The market should expect more serial backers but fewer new entrants, said Jordan Saxe, head of healthcare listings at Nasdaq, in an interview. Saxe said there are about 65 healthcare SPACs currently looking for deals.

“I don’t think you’re going to see all these new people launching SPACs in healthcare that haven’t done it before. I’ve talked to a few people who have done it, and they’re like, ‘This is harder than I thought it would be,’” Saxe said.
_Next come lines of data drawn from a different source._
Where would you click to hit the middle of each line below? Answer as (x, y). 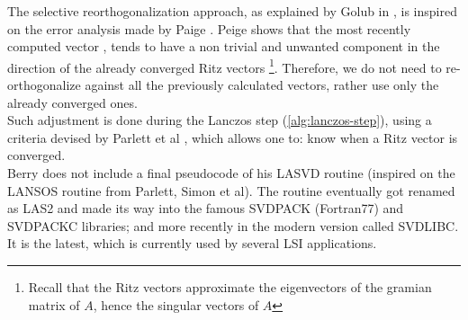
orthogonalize (44, 85)
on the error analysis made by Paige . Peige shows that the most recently (209, 28)
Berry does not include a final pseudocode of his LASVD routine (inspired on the (231, 173)
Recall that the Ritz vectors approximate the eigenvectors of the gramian (230, 286)
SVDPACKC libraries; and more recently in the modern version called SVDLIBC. (233, 225)
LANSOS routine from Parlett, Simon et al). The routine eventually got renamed (231, 190)
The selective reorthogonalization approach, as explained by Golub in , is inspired (232, 11)
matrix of (54, 304)
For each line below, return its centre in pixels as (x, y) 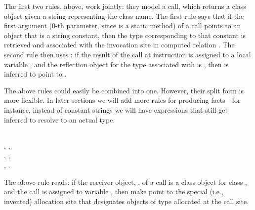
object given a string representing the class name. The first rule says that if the (124, 16)
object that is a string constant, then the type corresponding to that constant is (125, 35)
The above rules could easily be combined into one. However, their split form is (124, 90)
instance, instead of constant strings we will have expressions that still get (116, 109)
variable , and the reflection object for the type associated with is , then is (116, 64)
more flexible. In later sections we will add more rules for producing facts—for (122, 100)
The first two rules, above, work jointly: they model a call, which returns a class (125, 6)
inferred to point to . (35, 74)
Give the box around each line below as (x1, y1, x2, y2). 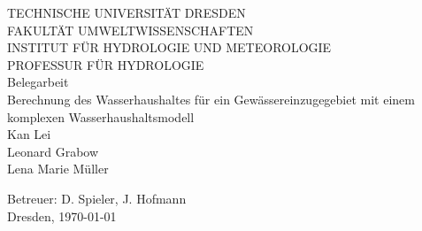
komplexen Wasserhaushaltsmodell (7, 107, 195, 126)
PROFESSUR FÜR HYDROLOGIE (7, 55, 204, 73)
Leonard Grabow (7, 142, 99, 160)
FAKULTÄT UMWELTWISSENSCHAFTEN (7, 20, 254, 39)
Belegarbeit (7, 73, 69, 91)
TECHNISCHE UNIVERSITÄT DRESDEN (7, 4, 246, 21)
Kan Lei (7, 125, 51, 143)
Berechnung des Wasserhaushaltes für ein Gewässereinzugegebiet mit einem (7, 89, 415, 108)
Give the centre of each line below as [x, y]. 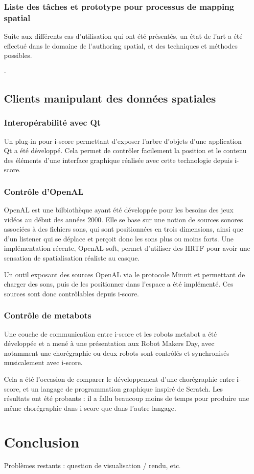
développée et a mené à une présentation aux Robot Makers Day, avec [109, 343]
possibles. [18, 55]
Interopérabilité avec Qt [52, 122]
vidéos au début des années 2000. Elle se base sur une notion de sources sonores [124, 219]
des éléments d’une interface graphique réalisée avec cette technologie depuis [118, 160]
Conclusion [42, 441]
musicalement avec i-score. [43, 362]
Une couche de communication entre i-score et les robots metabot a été [111, 333]
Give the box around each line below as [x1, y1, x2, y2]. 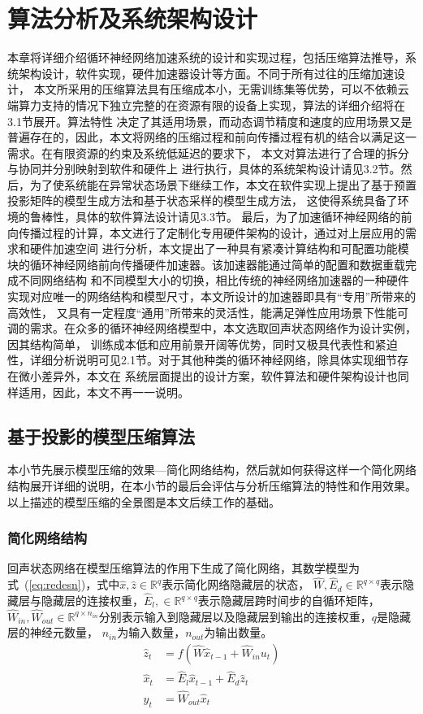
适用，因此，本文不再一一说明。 [18, 383, 189, 400]
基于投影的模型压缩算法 [7, 423, 195, 448]
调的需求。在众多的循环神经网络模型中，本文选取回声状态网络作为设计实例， [7, 320, 417, 337]
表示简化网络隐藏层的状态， [162, 576, 310, 593]
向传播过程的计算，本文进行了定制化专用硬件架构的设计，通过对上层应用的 [7, 224, 405, 241]
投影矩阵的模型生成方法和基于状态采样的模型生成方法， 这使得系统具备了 [7, 192, 398, 209]
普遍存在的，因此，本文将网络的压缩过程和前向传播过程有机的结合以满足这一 [7, 128, 417, 146]
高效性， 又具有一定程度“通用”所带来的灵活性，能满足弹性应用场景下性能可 [7, 303, 408, 320]
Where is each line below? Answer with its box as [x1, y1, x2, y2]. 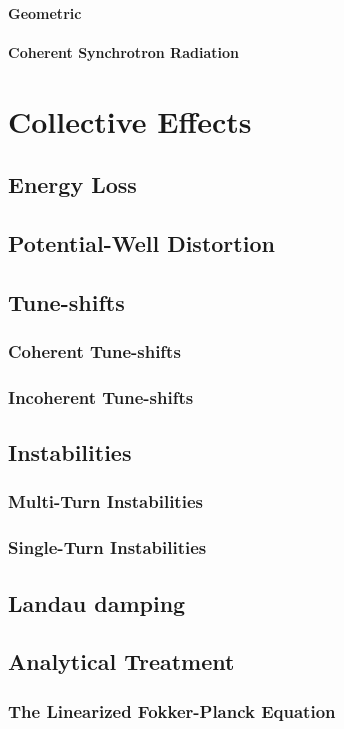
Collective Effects [8, 100, 252, 141]
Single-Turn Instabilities [8, 535, 207, 560]
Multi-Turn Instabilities [8, 489, 203, 514]
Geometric [8, 2, 82, 23]
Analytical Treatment [8, 646, 235, 677]
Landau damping [8, 587, 186, 618]
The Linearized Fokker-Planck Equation [8, 698, 336, 723]
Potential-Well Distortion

For new SPAC mergers to happen, though, biotechs should wait for private investor enthusiasm, through the PIPE market, to return. PIPEs are crucial for companies that need more capital than just the amount raised in the SPAC’s IPO. The private investment in public equity is essentially a funding round that is done in conjunction with the blank check merger to provide the acquired company with more cash.
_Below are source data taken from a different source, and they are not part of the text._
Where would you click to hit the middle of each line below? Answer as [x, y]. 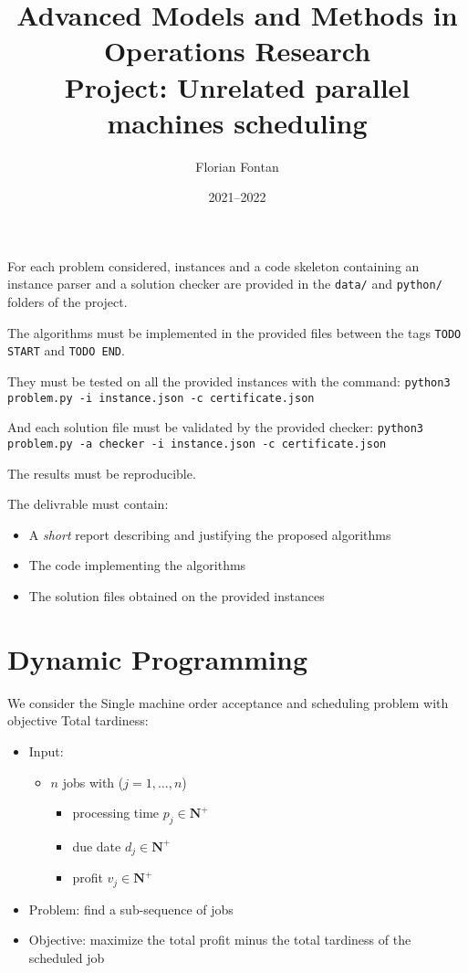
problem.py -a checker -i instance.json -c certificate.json [197, 444]
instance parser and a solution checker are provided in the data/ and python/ [225, 284]
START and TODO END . [66, 350]
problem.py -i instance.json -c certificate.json [161, 398]
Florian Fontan [237, 166]
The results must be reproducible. [102, 473]
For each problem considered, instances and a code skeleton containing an [213, 265]
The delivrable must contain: [88, 504]
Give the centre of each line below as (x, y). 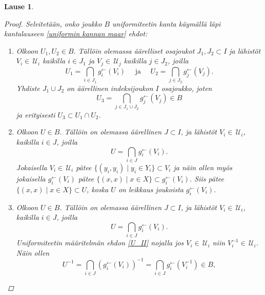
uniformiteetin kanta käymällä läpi (167, 23)
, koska (98, 189)
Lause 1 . (19, 6)
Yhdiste (28, 88)
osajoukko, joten (187, 88)
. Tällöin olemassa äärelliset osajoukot (134, 50)
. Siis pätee (207, 178)
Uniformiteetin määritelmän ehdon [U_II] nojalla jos (100, 243)
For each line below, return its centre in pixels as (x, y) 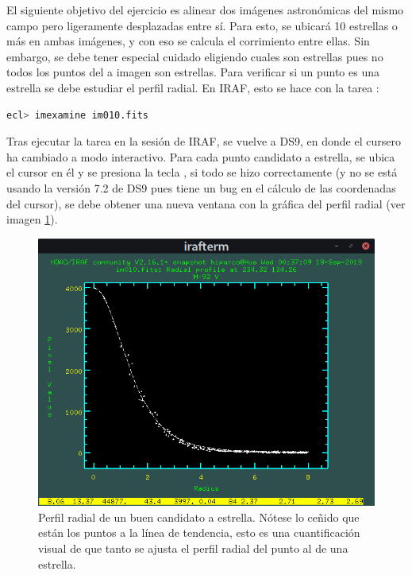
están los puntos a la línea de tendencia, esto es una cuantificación (199, 532)
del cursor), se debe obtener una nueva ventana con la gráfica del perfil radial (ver (206, 203)
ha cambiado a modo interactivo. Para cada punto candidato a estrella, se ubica (201, 156)
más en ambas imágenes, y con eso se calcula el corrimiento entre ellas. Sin (188, 41)
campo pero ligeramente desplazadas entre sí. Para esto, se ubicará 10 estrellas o (202, 25)
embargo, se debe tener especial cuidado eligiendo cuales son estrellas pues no (195, 56)
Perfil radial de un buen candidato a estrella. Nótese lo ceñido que (199, 517)
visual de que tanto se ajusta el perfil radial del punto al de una (193, 548)
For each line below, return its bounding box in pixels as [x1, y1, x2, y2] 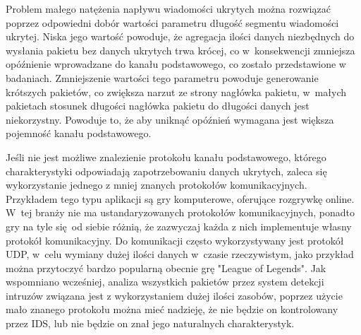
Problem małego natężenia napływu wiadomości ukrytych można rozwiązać [6, 1, 331, 16]
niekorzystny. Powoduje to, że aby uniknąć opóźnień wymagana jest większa [6, 112, 334, 127]
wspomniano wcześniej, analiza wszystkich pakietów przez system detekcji [6, 274, 324, 289]
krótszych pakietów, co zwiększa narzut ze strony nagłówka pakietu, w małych [6, 84, 346, 99]
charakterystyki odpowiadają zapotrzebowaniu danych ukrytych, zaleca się [6, 163, 327, 178]
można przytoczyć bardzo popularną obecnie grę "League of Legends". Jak [6, 260, 326, 275]
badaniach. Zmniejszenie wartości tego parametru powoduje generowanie [6, 70, 319, 85]
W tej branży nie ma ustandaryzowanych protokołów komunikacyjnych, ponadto [6, 205, 355, 220]
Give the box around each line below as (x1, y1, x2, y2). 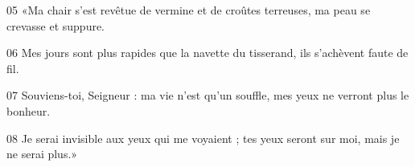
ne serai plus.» (6, 145, 78, 162)
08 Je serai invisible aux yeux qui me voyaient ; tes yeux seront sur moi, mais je (6, 129, 400, 146)
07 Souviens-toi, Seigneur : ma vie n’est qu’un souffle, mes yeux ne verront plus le (6, 87, 409, 104)
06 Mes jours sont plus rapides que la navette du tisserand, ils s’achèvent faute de (6, 44, 409, 61)
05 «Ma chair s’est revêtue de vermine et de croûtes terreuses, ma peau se (6, 2, 371, 18)
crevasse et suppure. (6, 17, 105, 34)
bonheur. (6, 102, 51, 119)
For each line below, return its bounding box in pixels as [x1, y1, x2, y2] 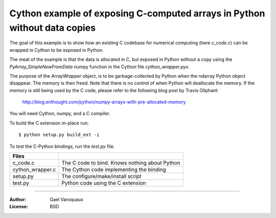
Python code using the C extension [61, 180, 146, 187]
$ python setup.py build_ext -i [18, 132, 100, 138]
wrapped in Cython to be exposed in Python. [9, 47, 104, 53]
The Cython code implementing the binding [61, 166, 166, 173]
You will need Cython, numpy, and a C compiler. [9, 111, 111, 117]
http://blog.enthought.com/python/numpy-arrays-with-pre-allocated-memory [22, 99, 186, 105]
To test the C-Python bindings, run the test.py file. [9, 143, 115, 149]
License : [9, 204, 28, 210]
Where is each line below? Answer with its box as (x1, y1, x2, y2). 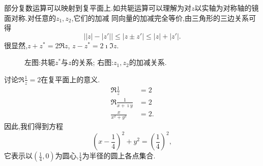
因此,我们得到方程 (4, 121, 63, 131)
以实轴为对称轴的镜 (194, 3, 259, 13)
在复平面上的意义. (41, 74, 100, 84)
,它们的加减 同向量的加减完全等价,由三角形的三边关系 (71, 12, 249, 23)
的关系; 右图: (71, 57, 114, 68)
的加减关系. (129, 57, 167, 68)
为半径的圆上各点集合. (82, 150, 156, 161)
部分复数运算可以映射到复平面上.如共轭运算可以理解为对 (4, 3, 191, 13)
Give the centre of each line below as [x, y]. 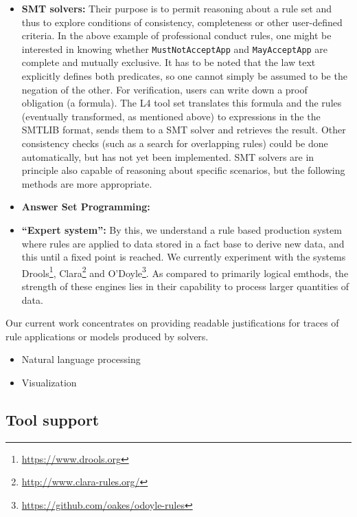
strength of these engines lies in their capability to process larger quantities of [185, 286]
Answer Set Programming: [86, 207]
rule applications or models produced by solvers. [107, 336]
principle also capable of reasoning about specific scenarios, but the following [183, 170]
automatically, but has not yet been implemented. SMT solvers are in [168, 156]
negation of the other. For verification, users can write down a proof [164, 89]
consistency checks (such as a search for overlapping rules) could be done [175, 143]
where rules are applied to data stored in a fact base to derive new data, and [183, 243]
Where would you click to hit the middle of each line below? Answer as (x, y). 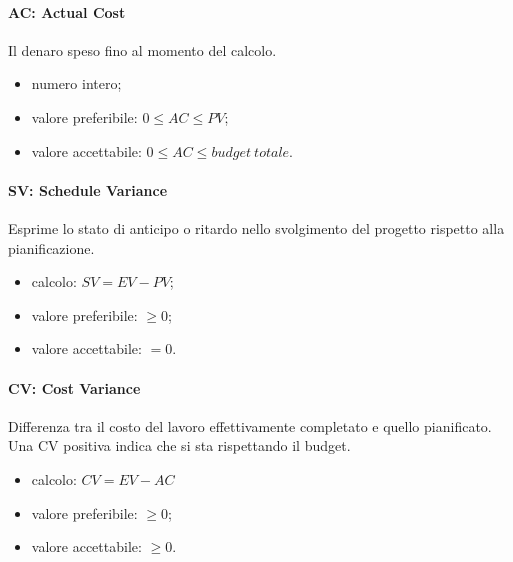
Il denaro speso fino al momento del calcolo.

“You’d have to see the PIPE market opening, and from my understanding, it has closed very hard,” the source who spoke to the Valo deal said.

RBC Capital Markets flagged PIPEs as a clear differentiator between the traditional crossover round to IPO path versus going the shell company route in a podcast from March 2021, during the heyday of SPACs.
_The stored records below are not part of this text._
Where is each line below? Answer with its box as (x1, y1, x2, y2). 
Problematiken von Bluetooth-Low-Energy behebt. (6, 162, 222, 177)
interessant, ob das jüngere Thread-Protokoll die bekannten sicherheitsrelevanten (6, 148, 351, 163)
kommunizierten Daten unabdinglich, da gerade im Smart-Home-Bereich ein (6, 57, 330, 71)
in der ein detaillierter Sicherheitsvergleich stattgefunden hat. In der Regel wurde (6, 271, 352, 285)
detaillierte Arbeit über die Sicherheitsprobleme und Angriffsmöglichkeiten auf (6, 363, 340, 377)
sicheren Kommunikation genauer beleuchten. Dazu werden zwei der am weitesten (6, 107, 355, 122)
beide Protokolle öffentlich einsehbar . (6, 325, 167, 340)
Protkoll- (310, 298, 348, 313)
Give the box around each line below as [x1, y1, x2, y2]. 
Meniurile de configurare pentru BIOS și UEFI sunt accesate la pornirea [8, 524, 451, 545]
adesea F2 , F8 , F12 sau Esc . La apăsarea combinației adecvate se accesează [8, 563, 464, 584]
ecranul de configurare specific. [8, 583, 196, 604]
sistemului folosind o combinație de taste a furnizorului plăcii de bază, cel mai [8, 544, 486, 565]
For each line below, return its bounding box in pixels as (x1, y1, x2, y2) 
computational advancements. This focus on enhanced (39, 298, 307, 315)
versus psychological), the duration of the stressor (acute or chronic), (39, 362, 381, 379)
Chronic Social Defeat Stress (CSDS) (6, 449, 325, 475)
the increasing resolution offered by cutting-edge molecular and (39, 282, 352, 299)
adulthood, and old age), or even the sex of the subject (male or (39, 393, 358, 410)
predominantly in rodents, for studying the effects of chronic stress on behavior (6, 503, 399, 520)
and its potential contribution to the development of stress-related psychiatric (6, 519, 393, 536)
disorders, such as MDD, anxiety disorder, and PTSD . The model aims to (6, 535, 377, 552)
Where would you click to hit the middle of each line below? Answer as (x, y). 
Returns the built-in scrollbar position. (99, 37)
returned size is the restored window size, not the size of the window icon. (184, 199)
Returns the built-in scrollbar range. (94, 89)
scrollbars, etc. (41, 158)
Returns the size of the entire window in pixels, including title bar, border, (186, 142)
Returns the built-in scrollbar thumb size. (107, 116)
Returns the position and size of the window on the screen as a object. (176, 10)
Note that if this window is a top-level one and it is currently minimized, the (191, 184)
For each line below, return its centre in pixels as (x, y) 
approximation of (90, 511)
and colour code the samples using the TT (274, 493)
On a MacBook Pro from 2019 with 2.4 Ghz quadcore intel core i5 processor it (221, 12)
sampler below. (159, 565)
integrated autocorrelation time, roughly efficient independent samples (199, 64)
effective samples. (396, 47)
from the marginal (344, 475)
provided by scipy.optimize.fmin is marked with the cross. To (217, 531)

“[O]ne consideration obviously is the sponsor you’re working with in the SPAC; their ability to drive a syndicate of demand around a potential PIPE; and providing that third-party validation and valuation visibility that you’ll get as well, potentially, through the crossover to IPO path,” said Jason Levitz, RBC’s head of healthcare equity capital markets, in the note.

Valuation visibility doesn’t always translate into reality, though. Projections are no match for what actually happens once a biotech begins trading. Many companies that elected to go the SPAC route are experiencing the worst of biotech’s public market woes. For many of them, their shares have tumbled after emerging on Wall Street post-SPAC.

“Should others be trading at $2, $6? Absolutely not,” said another source with knowledge of the Valo deal, noting that biotechs that have made it onto the market via shell company mergers should be trading higher to match the value of their science and technology.

That $2, $6 example is not far off the mark. Many of the biotechs that went public via a reverse merger last year are now trading well below the $10 that most SPACs price at.

Roivant Sciences is fluctuating toward $7 per share; Celularity and Effector Therapeutics are both trading at roughly half of their original $10 price; and Gemini Therapeutics has cratered to $1.70 per share. Pardes Biosciences and Cerevel Therapeutics are relative outliers at $11.30 and $28.31 apiece, respectively, as of 10:37 a.m. ET on Monday.

In a potential sign that SPAC interest is waning, multiple SPAC sponsors declined to make executives available for this article.

SPACs still searching for biotech targets include two Social Capital-sponsored blank checks, Frontier Acquisition, Isleworth Healthcare Acquisition, Population Health Investment, Orion Biotech Opportunities and others.